*** Opening Available records ***

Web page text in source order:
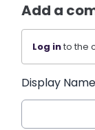
Add a
Log into the
Display Name
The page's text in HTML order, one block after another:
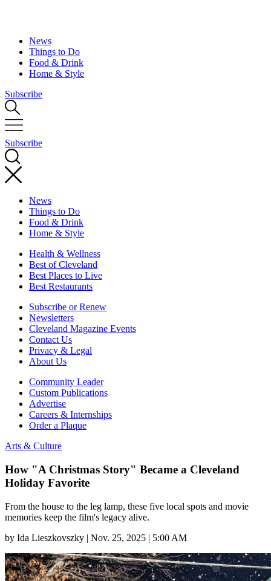
News
Things to Do
Food & Drink
Home & Style
Subscribe
Subscribe
News
Things to Do
Food & Drink
Home & Style
Health & Wellness
Best of Cleveland
Best Places to Live
Best Restaurants
Subscribe or Renew
Newsletters
Cleveland Magazine Events
Contact Us
Privacy & Legal
About Us
Community Leader
Custom Publications
Advertise
Careers & Internships
Order a Plaque
Arts & Culture
How "A Christmas Story" Became a Cleveland
Holiday Favorite
From the house to the leg lamp, these five local spots and movie
memories keep the film's legacy alive.
by Ida Lieszkovszky | Nov. 25, 2025 | 5:00 AM
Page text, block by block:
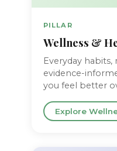
PILLAR
Wellness &
Everyday habits,
evidence-
you feel better
Explore
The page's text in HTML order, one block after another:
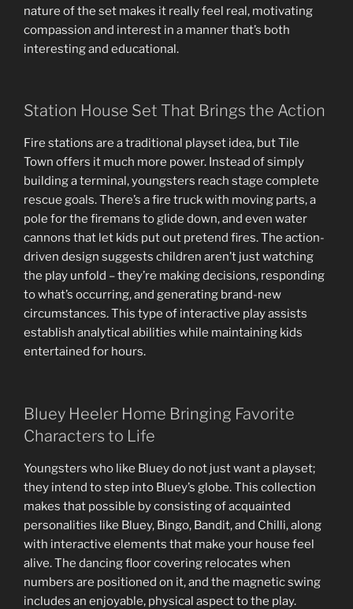
nature of the set makes it really feel real, motivating
compassion and interest in a manner that’s both
interesting and educational.
Station House Set That Brings the Action
Fire stations are a traditional playset idea, but Tile
Town offers it much more power. Instead of simply
building a terminal, youngsters reach stage complete
rescue goals. There’s a fire truck with moving parts, a
pole for the firemans to glide down, and even water
cannons that let kids put out pretend fires. The action-
driven design suggests children aren’t just watching
the play unfold – they’re making decisions, responding
to what’s occurring, and generating brand-new
circumstances. This type of interactive play assists
establish analytical abilities while maintaining kids
entertained for hours.
Bluey Heeler Home Bringing Favorite
Characters to Life
Youngsters who like Bluey do not just want a playset;
they intend to step into Bluey’s globe. This collection
makes that possible by consisting of acquainted
personalities like Bluey, Bingo, Bandit, and Chilli, along
with interactive elements that make your house feel
alive. The dancing floor covering relocates when
numbers are positioned on it, and the magnetic swing
includes an enjoyable, physical aspect to the play.
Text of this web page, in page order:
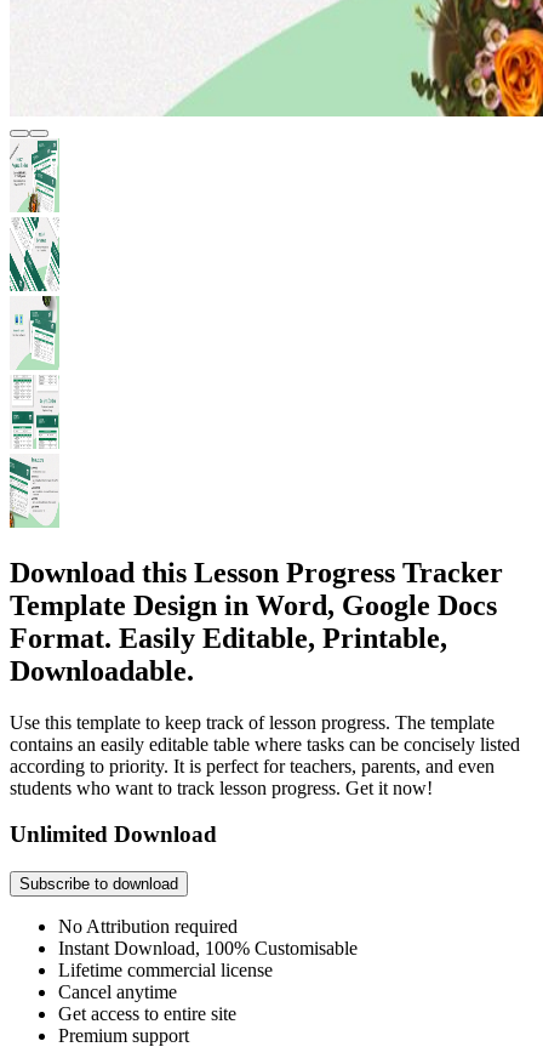
Download this Lesson Progress Tracker
Template Design in Word, Google Docs
Format. Easily Editable, Printable,
Downloadable.
Use this template to keep track of lesson progress. The template
contains an easily editable table where tasks can be concisely listed
according to priority. It is perfect for teachers, parents, and even
students who want to track lesson progress. Get it now!
Unlimited Download
Subscribe to download
No Attribution required
Instant Download, 100% Customisable
Lifetime commercial license
Cancel anytime
Get access to entire site
Premium support
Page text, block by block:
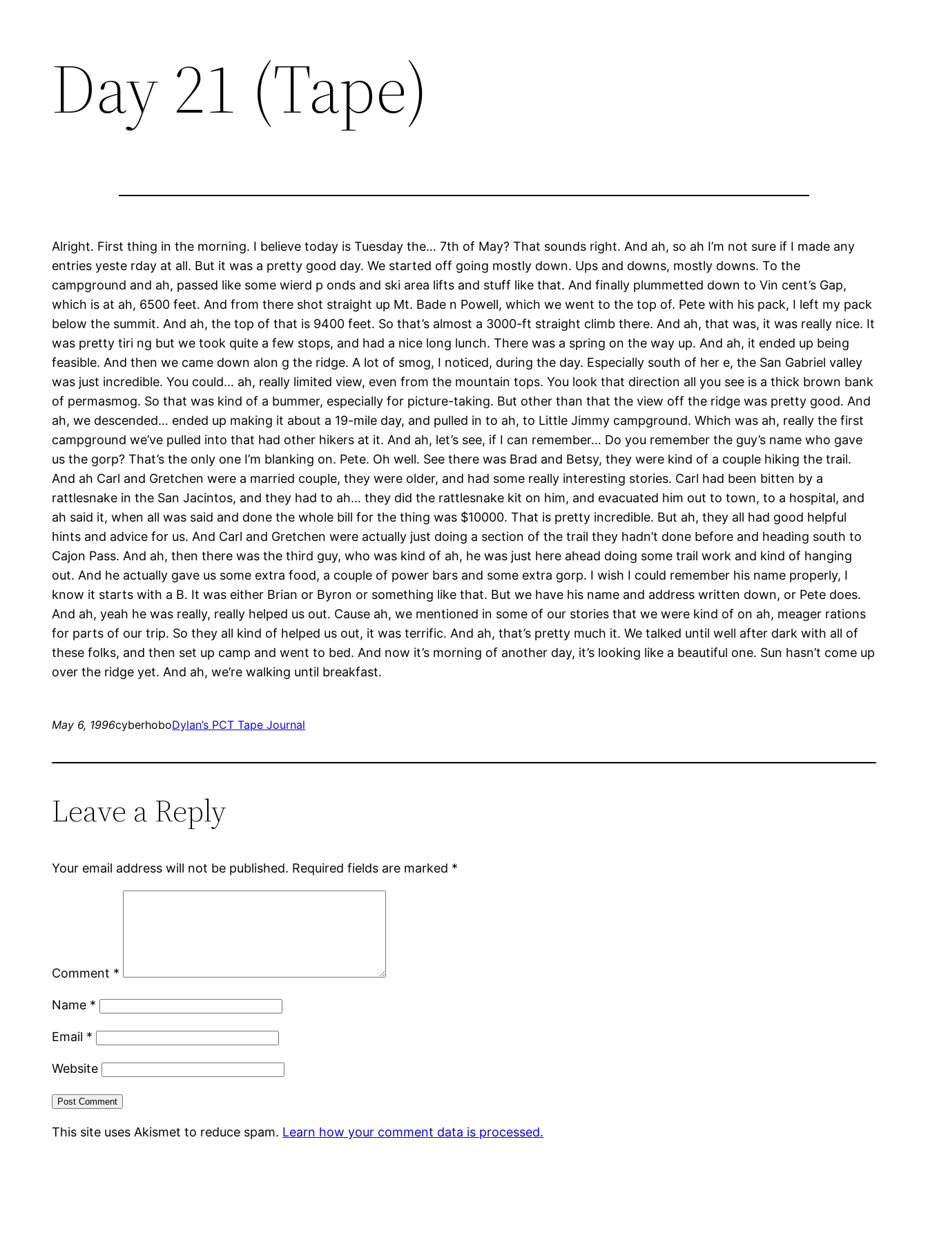
Day 21 (Tape)
Alright. First thing in the morning. I believe today is Tuesday the… 7th of May? That sounds right. And ah, so ah I’m not sure if I made any
entries yeste rday at all. But it was a pretty good day. We started off going mostly down. Ups and downs, mostly downs. To the
campground and ah, passed like some wierd p onds and ski area lifts and stuff like that. And finally plummetted down to Vin cent’s Gap,
which is at ah, 6500 feet. And from there shot straight up Mt. Bade n Powell, which we went to the top of. Pete with his pack, I left my pack
below the summit. And ah, the top of that is 9400 feet. So that’s almost a 3000-ft straight climb there. And ah, that was, it was really nice. It
was pretty tiri ng but we took quite a few stops, and had a nice long lunch. There was a spring on the way up. And ah, it ended up being
feasible. And then we came down alon g the ridge. A lot of smog, I noticed, during the day. Especially south of her e, the San Gabriel valley
was just incredible. You could… ah, really limited view, even from the mountain tops. You look that direction all you see is a thick brown bank
of permasmog. So that was kind of a bummer, especially for picture-taking. But other than that the view off the ridge was pretty good. And
ah, we descended… ended up making it about a 19-mile day, and pulled in to ah, to Little Jimmy campground. Which was ah, really the first
campground we’ve pulled into that had other hikers at it. And ah, let’s see, if I can remember… Do you remember the guy’s name who gave
us the gorp? That’s the only one I’m blanking on. Pete. Oh well. See there was Brad and Betsy, they were kind of a couple hiking the trail.
And ah Carl and Gretchen were a married couple, they were older, and had some really interesting stories. Carl had been bitten by a
rattlesnake in the San Jacintos, and they had to ah… they did the rattlesnake kit on him, and evacuated him out to town, to a hospital, and
ah said it, when all was said and done the whole bill for the thing was $10000. That is pretty incredible. But ah, they all had good helpful
hints and advice for us. And Carl and Gretchen were actually just doing a section of the trail they hadn’t done before and heading south to
Cajon Pass. And ah, then there was the third guy, who was kind of ah, he was just here ahead doing some trail work and kind of hanging
out. And he actually gave us some extra food, a couple of power bars and some extra gorp. I wish I could remember his name properly, I
know it starts with a B. It was either Brian or Byron or something like that. But we have his name and address written down, or Pete does.
And ah, yeah he was really, really helped us out. Cause ah, we mentioned in some of our stories that we were kind of on ah, meager rations
for parts of our trip. So they all kind of helped us out, it was terrific. And ah, that’s pretty much it. We talked until well after dark with all of
these folks, and then set up camp and went to bed. And now it’s morning of another day, it’s looking like a beautiful one. Sun hasn’t come up
over the ridge yet. And ah, we’re walking until breakfast.
May 6, 1996cyberhoboDylan’s PCT Tape Journal
Leave a Reply
Your email address will not be published. Required fields are marked *
Comment *
Name *
Email *
Website
This site uses Akismet to reduce spam. Learn how your comment data is processed.

*** Closing Available records ***

## Task objective
For every line of the material that holds the word "morning", make a copy.

## Exercise output
Alright. First thing in the morning. I believe today is Tuesday the… 7th of May? That sounds right. And ah, so ah I’m not sure if I made any
these folks, and then set up camp and went to bed. And now it’s morning of another day, it’s looking like a beautiful one. Sun hasn’t come up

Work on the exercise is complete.